• TASK TO CARRY OUT
The output should be the line containing "Technologies: [39, 65]" and every later line of the records, exactly as written, and nothing else.

• MATERIAL PROVIDED
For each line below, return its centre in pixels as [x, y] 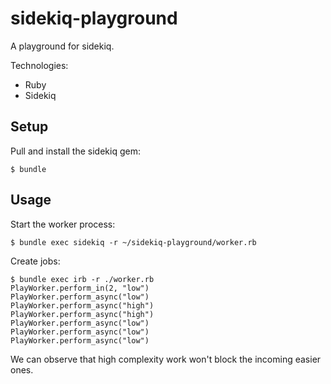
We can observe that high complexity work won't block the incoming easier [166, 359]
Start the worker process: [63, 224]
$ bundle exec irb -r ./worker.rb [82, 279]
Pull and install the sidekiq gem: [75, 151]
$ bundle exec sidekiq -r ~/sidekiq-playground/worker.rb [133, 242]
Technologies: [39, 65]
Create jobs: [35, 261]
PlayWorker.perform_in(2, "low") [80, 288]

• REPLY
Technologies: [39, 65]
Create jobs: [35, 261]
PlayWorker.perform_in(2, "low") [80, 288]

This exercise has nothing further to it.